Нечай скрипнул зубами: вот и все… Не вышло… Ничего не вышло! Он стукнул по лавке кулаком. «Жертвенники их разрушьте, столбы сокрушите и истуканов их сожгите огнем…»

По домам, значит, расходятся? Стрельцов испугались?

Нечай вдруг вспомнил раскольников: они казались ему глупыми, смешными даже… Он спрашивал их: за что? За что вы умираете, за что терпите муки? Они отвечали: за веру. Он смеялся.

Теперь ему не было смешно. Там, где летом играют мертвые дети, гуще растет трава… Дарена плакала, когда им откликнулся древний бог… Возле идола воздух чище и вкусней… Это ли зовется верой? Наверное, нет. Только он там один – несокрушенный истукан. И если его сегодня не станет, куда Нечай пойдет завтра?

Так просто походя свернуть с тропинки, ведущей домой, снять шапку и сказать ему, как старому знакомому: здравствуй, древний бог. Так просто, и так хорошо…

Сжечь. Сжечь? В груди полыхнуло так жарко, и сердце стукнуло со злостью, и ярость залила глаза темными пятнами: Нечай оттолкнулся и сел, почти не чувствуя боли.

– Дядь Нечай, ты чего? – в испуге пробормотал Стенька.

– Ничего, – рыкнул Нечай, встал и, пошатнувшись, схватился за дверной косяк, – «…истуканов их сожгите огнем…» Не выйдет! Ничего у них не выйдет!

– Дядь Нечай…

– Помоги мне, а? – Нечай дошел до веревки, где перед печкой сушилось белье – вчерашние полотенца с ржавыми от крови разводами давно высохли.

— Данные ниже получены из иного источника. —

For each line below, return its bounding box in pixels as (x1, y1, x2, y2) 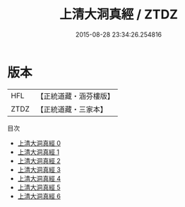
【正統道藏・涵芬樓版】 (36, 91, 115, 101)
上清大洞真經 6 (17, 191, 61, 200)
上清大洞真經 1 (17, 148, 60, 156)
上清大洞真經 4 (17, 174, 61, 182)
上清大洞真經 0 (17, 138, 61, 147)
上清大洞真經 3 (17, 165, 61, 174)
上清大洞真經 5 (17, 183, 61, 191)
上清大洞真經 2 (17, 156, 61, 165)
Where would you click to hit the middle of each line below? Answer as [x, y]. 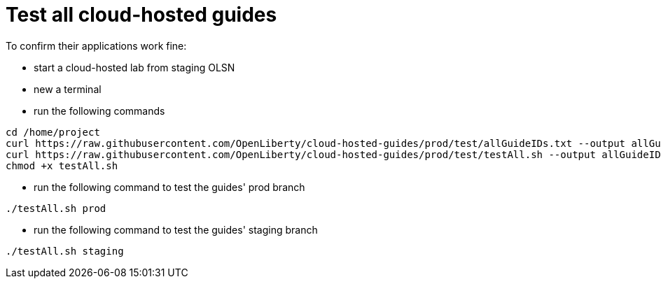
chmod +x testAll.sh [62, 165]
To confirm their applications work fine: [96, 45]
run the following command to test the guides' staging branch [176, 229]
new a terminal [68, 89]
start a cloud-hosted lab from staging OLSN [134, 67]
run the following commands [99, 111]
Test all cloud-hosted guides [141, 15]
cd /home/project [53, 132]
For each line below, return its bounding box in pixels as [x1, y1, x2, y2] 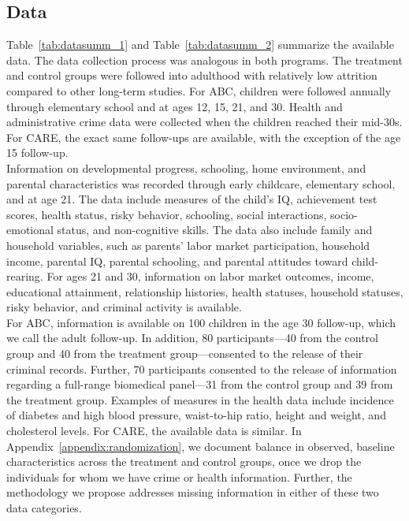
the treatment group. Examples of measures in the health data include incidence [6, 391, 394, 407]
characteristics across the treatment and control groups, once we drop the [6, 453, 362, 470]
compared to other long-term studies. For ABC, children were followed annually [6, 82, 392, 99]
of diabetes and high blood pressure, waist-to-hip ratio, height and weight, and [6, 407, 386, 423]
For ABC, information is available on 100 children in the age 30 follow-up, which [6, 314, 396, 330]
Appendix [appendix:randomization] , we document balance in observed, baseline [6, 437, 395, 454]
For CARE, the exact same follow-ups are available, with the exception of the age [6, 128, 401, 145]
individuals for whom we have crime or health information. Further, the [6, 468, 352, 485]
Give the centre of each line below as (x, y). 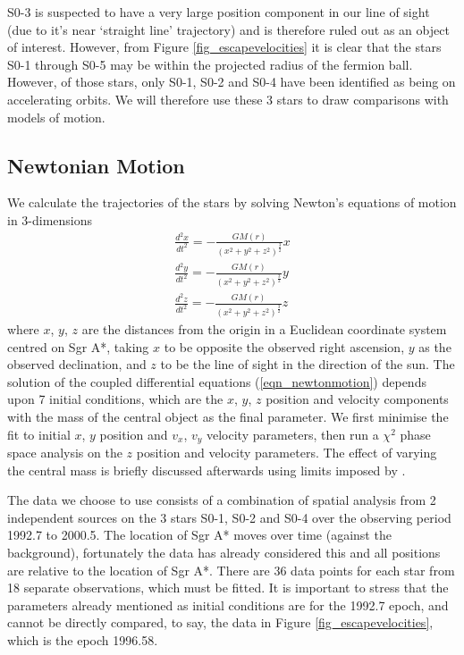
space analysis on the (65, 453)
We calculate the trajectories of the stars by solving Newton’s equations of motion (232, 202)
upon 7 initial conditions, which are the (115, 399)
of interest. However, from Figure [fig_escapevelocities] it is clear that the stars (224, 47)
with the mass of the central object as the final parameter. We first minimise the (228, 416)
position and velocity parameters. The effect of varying (287, 453)
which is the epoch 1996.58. (83, 639)
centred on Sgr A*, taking (78, 346)
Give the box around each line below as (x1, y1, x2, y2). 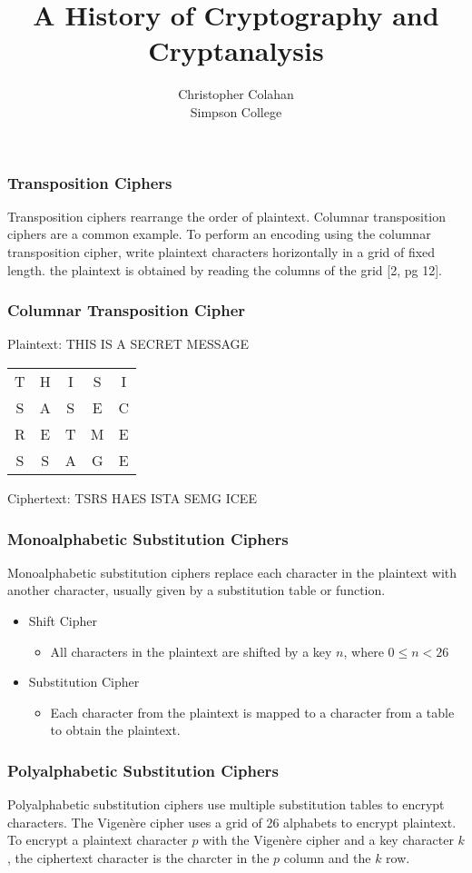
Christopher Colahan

Стенька молча, перепугано кивнул.

– Кровь пойдет, не хочу полушубок испортить… – пробормотал Нечай, – полотенцами замотаем, авось не протечет…

Отчаянно кружилась голова, и каждое движение тревожило чуть подсохшие раны: казалось, по тонкой запекшейся корочке бегут глубокие трещины. Опухшие, расшибленные мышцы не желали держать спину прямо: полушубок лег на плечи невыносимой тяжестью и заскреб жесткой овчиной по рубцам.

– Дядя Нечай… не ходи… – сказал Стенька, когда тот сел и со стоном начал натягивать сапоги.

– Не выйдет, – прошипел Нечай сквозь зубы, – ничего у них не выйдет.

– Я с тобой пойду!

– Нет! – Нечай рявкнул так убедительно, что Стенька примолк.

Ему представился масляный, закопченный лик Иисуса, и чад ладана, и назойливое пение молитв вокруг. Бог против бога? Кто, как не бог, велел сжигать изваяния соперников? И на его стороне Афонька со своими проповедями, стрельцы, воевода, архиерей. Даже Гаврила – богоненавистник – и тот сейчас на его стороне.

Низовая метель взрывала снег и кружила над головой – из-за нее не было видно и соседнего дома. Ветер то надрывно посвистывал, то задувал могучим, долгим выдохом; белое небо пряталось за снежной завесой. Нечай вышел во двор и взял в сарае большой топор Мишаты – сразу вспомнилась разбойничья юность. Он не хотел думать о бесполезности своей затеи, о том, что никакой топор не поможет справиться с двадцатью дворовыми мужиками; он, наверное, вообще не думал толком о том, что станет делать: ему НАДО было туда прийти, ему надо было стать рядом с древним богом, вместе с ним посмотреть в лицо тем, кто придет его уничтожить.

Нечай запрокинул голову: кто, как не бог, велел сжигать изваяния своих соперников?

– Что? Нравится тебе? Жечь, крушить, мучить? А? Молчишь? Не напился еще?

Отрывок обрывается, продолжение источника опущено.